Sunday, November 30, 2008

HOW TO MAKE COLD PORCELAIN

Cold Porcelain is available as a commercially made mix you can buy - but you can also make a similar clay yourself from three simple ingredients. This clay is fun to use, dries super hard and can make solid chunky pieces or wafer thin translucent pieces. You can colour it with paints or paint on it when dry - add glitters, sand, etc and it sticks easily onto wood or glass to decorate items. Varnish to make fully waterproof.

So, let's make cold porcelain -

Recipe

The recipe will be different depending mainly on the brand of glue you use – for this one I used Elmer’s Glue-All – a white pva glue.

Ingredients

2 cups Glue
½ cup water
3 cups cornstarch
2 tablespoons baby oil

Tools

Plastic microwavable bowl
Strong wooden spoon or flat stick
Cup and Tbs measures
Spatula or blunt knife

Method
Put all the ingredients in your plastic microwavable bowl, stir together until they are fairly well combined.
Note, you don’t need to sieve the cornstarch and you don’t need to mix until it’s really even – just break up any big lumps.
Pop it in the microwave -

NOTE – all microwave ovens are different – some cook super fast, some very slow.

Your cooking times will also depend also on the size of your bowl in relation to the amount of clay you are making – big bowl, little clay, it may take longer, big bowl, lots of clay may be slow at first then cook really fast once it gets hot.

So, err on the slow side at first – I do 1 min @ 10% or the lowest setting first – if it is barely warm I move to 1 min @ 30%.
Each time you finish a microwave session, take the bowl out and stir the clay – as it cooks the edges with harden first so it’s important to scrape them and stir them in.
You don’t need to make a smooth paste, just break up lumps and pull in the edges to into the mix.

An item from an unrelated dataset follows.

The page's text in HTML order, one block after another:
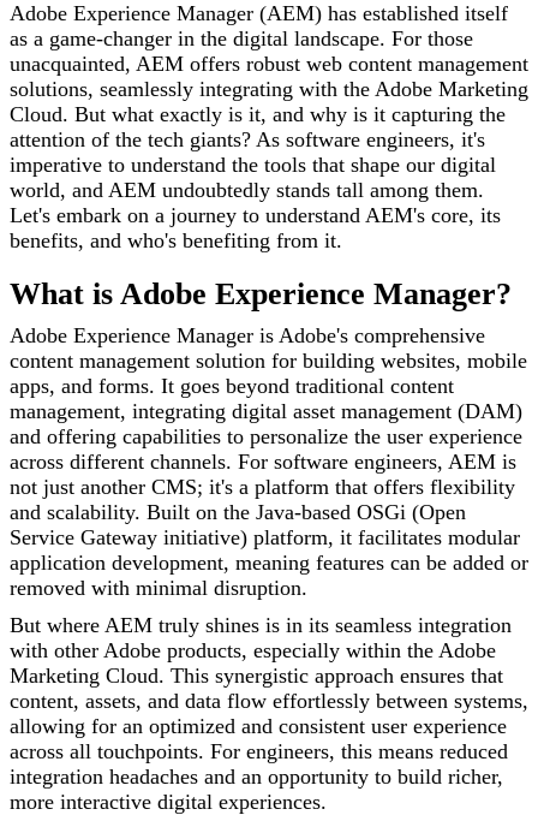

When the mix starts to get significantly thicker, harder to scrape off and stir, shorten your microwave times to 45s
It should take about 4-5 minutes in all to get to the point where the mix sticks to the spoon/stick. As it gets thick enough to hold it’s own shape but will still stick to your finger when you touch it, shorten your times to 30s





When it's ready it will hold fairly well together when you mix it in the bowl and it will not stick to your fingers anymore when you press your fingers in.
BUT it's okay to take it out when it's still a little sticky and knead in more cornstarch: In general, it's better to UNDERcook a little than to overcook.
Now you are ready to take it out of the bowl and knead it.

Sprinkle a generous layer of cornstarch on your table and over your hands.
Turn out your lump of clay, scrape the sides and bottom of the bowl as best you can, then sprinkle some cornstarch in the bowl and scrape some more – the rest will come off more easily as the cornstarch dries it.
Don’t worry if some is left back – let it dry and then it will peel off very easily – this is my recommended clean up method.

If you choose to wash out your bowl, make sure you allow a lot of water to flow so the gluey mix does not clog your drains.

But, don’t clean up now – you need to pay attention to finishing your clay – so, cover your hands in lots of cornstarch and knead your dough.

Caution – your clay may be very hot – so check first before you plunge your hands in. But start kneading as soon as it reaches a temperature you can handle – if you leave it too long, a crust will start to form.

Dust your hands - no, smother them in cornstarch - and start to knead.

You’ll find it easily kneads into smooth consistency dough. Pull it apart to get the insides to the outside and make sure the whole dough get mixed in during kneading.
Look out for when it starts to have ‘cracks’ that don’t stick together – it’s ready at that point or when it forms a nice roundish lump of clay that doesn’t stick to you or the table.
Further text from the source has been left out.